__Work instructions__: Please return every line of the records below that holds the word "syntactic".
Records shown Block Start
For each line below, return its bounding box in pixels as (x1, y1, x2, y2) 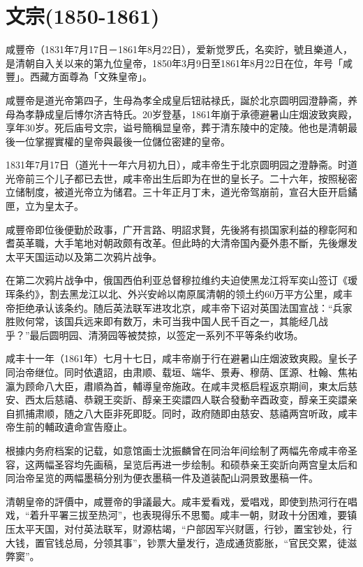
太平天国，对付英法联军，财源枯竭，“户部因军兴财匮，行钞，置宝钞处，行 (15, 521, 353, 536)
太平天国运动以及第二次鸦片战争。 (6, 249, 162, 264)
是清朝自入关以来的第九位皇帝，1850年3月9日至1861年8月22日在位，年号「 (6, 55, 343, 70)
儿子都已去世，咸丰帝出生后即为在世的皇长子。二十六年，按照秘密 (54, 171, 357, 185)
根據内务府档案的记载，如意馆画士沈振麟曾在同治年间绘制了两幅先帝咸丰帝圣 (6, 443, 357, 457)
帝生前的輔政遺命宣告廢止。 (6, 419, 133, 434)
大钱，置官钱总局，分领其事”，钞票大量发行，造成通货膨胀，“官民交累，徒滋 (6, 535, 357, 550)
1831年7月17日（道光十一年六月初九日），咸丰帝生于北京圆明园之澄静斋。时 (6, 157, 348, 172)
Records shown Block End
Records shown Block Start
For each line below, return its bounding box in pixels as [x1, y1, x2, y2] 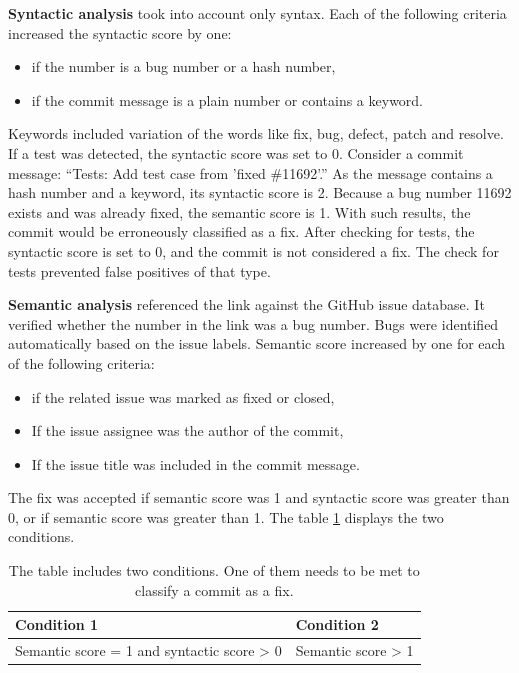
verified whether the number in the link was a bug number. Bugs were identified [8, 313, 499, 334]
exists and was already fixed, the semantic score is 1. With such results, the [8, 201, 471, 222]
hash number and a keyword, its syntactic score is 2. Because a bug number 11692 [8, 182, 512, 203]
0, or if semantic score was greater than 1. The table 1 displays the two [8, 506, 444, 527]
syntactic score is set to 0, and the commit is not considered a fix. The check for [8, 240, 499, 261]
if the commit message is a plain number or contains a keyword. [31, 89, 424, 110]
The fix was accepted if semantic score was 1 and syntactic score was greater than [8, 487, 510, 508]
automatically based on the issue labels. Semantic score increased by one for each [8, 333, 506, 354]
Records shown Block End
__Response area__:
hash number and a keyword, its syntactic score is 2. Because a bug number 11692 [8, 182, 512, 203]
syntactic score is set to 0, and the commit is not considered a fix. The check for [8, 240, 499, 261]
The fix was accepted if semantic score was 1 and syntactic score was greater than [8, 487, 510, 508]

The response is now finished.